President Trump’s “secret weapon” got combative on Capitol Hill as he defended drastic proposed cuts to the agency’s budget, picked fights with members of Congress and logged on social media later to take a few more cheap shots. All along, he bragged that his agency is showing how it’s done, protecting the environment and growing the economy. “It is not a binary choice,” he insisted.
No, it’s not. But the agency under his lead hasn’t really chosen either.
Zeldin’s EPA has weakened pollution standard after pollution standard that could have prevented thousands of premature deaths and created hundreds of billions of dollars every year in health benefits. While throwing taxpayer money at unreliable, broken coal-burning power plants, the Trump administration has taken away funding, tied up in red tape and tried to block the construction of hundreds of new energy projects that could be growing local economies and saving millions of people millions of dollars on bills.
And it’s all been done in such a hurry, Elizabeth Kolbert wrote this week for The New Yorker:
“In a little more than a year, Zeldin has transformed the EPA from an agency devoted to protecting human health and the environment into one that, more or less openly, sides with polluters. He has packed the EPA’s upper echelons with former industry lobbyists, scrubbed entire databases of information from its website, and dissolved whole departments. Under his leadership, the agency has ditched a long list of rules that industries had objected to. The EPA has not only abandoned its own efforts to rein in greenhouse-gas emissions; it has stepped in to prevent states from taking action.”

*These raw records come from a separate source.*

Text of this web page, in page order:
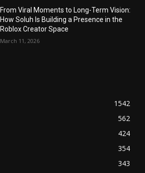
From Viral Moments to Long-Term Vision:
How Soluh Is Building a Presence in the
Roblox Creator Space
March 11, 2026
1542
562
424
354
343

What Administrator Zeldin appeared unwilling to say aloud at any of his committee hearings over the course of the week is that someone always ends up paying when there’s more pollution. When Hurricane Sandy swamped Long Island, where he grew up, he said at the time that he was concerned about rising sea levels. Now, he’s trying to give away the government’s authority to do much of anything about the reason sea levels are rising and repeal the Endangerment Finding — which is just what it sounds like, the science-based determination that the pollution altering the climate endangers us, too.
Getting rid of this one protection will impose up to $1.4 trillion in extra fuel costs on working families and lead to 58,000 more early deaths and 37 million more asthma attacks, my colleagues at Environmental Defense Fund found in a recent analysis. And it certainly won’t keep the Atlantic Ocean from encroaching on Administrator Zeldin’s hometown.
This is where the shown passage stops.